Solve using inverse operations.
n4=12
To solve the equation n * 4 = 12 using inverse operations, we need to isolate n on one side of the equation.
First, we'll divide both sides of the equation by 4 to undo the multiplication:
(n * 4) / 4 = 12 / 4
Simplifying, we get:
n = 3
Therefore, n = 3 is the solution to the equation n * 4 = 12.
To solve this equation using inverse operations, we need to isolate the variable "n" by performing the inverse operations in reverse order.
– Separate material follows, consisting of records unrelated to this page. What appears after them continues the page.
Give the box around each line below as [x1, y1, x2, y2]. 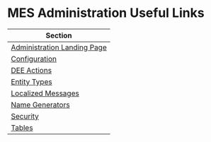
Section [45, 30, 72, 40]
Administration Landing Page [11, 42, 108, 52]
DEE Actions [11, 65, 52, 75]
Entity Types [11, 76, 52, 86]
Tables [11, 122, 33, 132]
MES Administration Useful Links [7, 5, 205, 21]
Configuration [11, 54, 57, 64]
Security [11, 111, 39, 121]
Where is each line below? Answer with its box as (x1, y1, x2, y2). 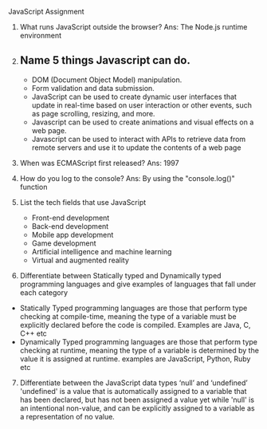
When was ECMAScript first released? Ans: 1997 (19, 158, 179, 167)
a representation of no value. (19, 411, 116, 421)
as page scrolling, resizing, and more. (31, 108, 155, 118)
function (19, 182, 48, 191)
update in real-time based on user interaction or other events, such (31, 100, 253, 110)
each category (19, 287, 69, 297)
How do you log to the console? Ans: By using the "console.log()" (19, 173, 235, 183)
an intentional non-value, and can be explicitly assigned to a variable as (19, 403, 255, 413)
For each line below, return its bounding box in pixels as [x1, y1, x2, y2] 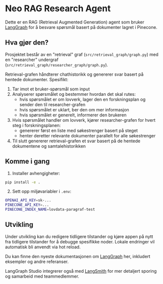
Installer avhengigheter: [12, 170, 60, 176]
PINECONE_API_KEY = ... [5, 202, 49, 208]
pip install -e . [5, 179, 41, 185]
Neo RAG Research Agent [5, 3, 111, 14]
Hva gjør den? [5, 39, 49, 47]
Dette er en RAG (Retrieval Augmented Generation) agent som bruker [5, 19, 144, 25]
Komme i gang [5, 157, 50, 166]
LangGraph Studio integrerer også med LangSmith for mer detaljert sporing [5, 268, 157, 274]
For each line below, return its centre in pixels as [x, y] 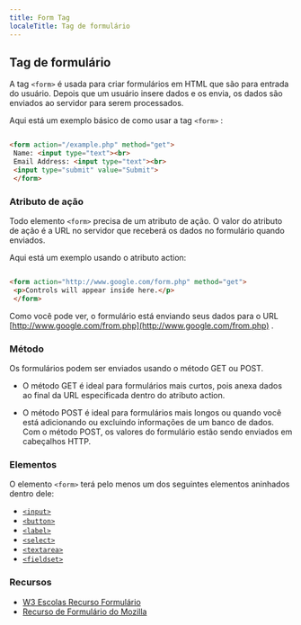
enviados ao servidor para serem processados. [97, 103]
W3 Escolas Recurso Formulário [81, 602]
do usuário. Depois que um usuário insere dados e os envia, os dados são [146, 94]
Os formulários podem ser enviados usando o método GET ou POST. [137, 368]
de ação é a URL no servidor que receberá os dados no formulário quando [147, 230]
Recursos [31, 583]
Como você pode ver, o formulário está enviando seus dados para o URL [144, 316]
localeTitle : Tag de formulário [70, 26]
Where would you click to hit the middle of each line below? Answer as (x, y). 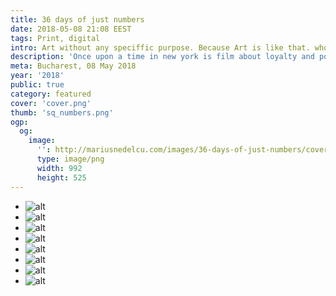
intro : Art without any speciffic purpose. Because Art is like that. (160, 47)
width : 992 (59, 168)
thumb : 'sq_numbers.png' (62, 112)
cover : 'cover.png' (51, 103)
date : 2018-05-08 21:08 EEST (71, 29)
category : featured (51, 94)
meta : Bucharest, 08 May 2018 (73, 66)
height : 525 (61, 177)
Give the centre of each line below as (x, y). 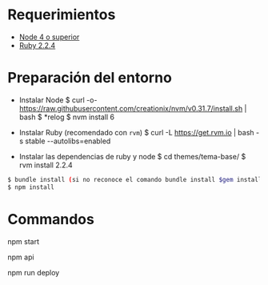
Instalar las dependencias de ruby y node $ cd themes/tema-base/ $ (132, 156)
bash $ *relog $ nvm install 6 (67, 117)
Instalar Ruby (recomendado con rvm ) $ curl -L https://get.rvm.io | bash (136, 132)
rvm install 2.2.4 (46, 165)
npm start (24, 241)
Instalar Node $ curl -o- (58, 100)
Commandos (51, 219)
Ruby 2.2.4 (37, 45)
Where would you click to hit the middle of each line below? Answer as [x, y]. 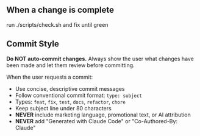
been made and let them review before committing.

Given the equation: n * 4 = 12
Step 1: Inverse operation of multiplication
To isolate the variable "n", we need to perform the inverse operation of multiplication, which is division. Divide both sides of the equation by 4.
(n * 4) / 4 = 12 / 4
Simplifying:
n = 12 / 4
Step 2: Division
Performing the division:
n = 3
Therefore, the solution to the equation n * 4 = 12 is n = 3.
To solve for n in the equation n4 = 12 using inverse operations, we need to isolate n on one side of the equation.
Step 1: The inverse operation of raising a number to the power of 4 is taking the fourth root of the number. So, to undo the exponentiation, we take the fourth root of both sides of the equation.
∜n4 = ∜12
Step 2: The fourth root of n4 simplifies to just n on the left side of the equation, and the fourth root of 12 can be written as ∜12.
n = ∜12
Step 3: Simplify the fourth root of 12. Since there are no perfect fourth powers that divide 12, we leave it in radical form.
n = ∜(2 * 2 * 3)
n = 2∜3
So, the solution to the equation n4 = 12 using inverse operations is n = 2∜3.